What is being asked -
The lines to be copied are those below that contain "text".

Stored data -

────

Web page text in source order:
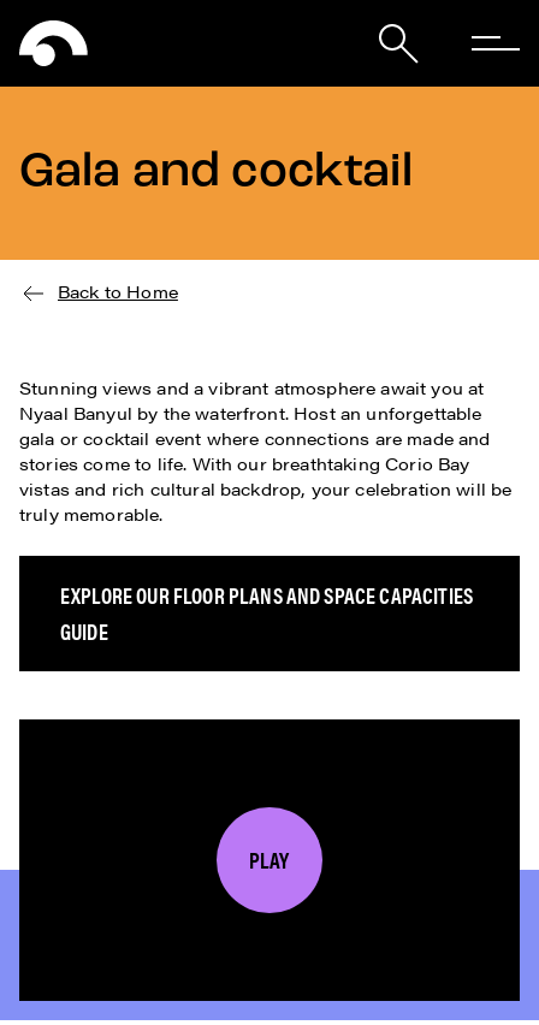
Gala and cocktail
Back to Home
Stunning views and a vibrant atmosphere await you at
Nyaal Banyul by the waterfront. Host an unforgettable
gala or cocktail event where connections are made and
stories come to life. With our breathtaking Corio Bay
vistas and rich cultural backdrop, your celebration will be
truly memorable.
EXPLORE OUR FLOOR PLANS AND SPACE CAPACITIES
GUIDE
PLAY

────

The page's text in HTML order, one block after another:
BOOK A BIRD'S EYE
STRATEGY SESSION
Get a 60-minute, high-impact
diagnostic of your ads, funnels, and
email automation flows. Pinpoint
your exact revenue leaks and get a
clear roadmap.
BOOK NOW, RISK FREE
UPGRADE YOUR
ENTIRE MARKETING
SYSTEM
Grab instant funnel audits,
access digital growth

────

Solution -
Web page text in source order:
The page's text in HTML order, one block after another:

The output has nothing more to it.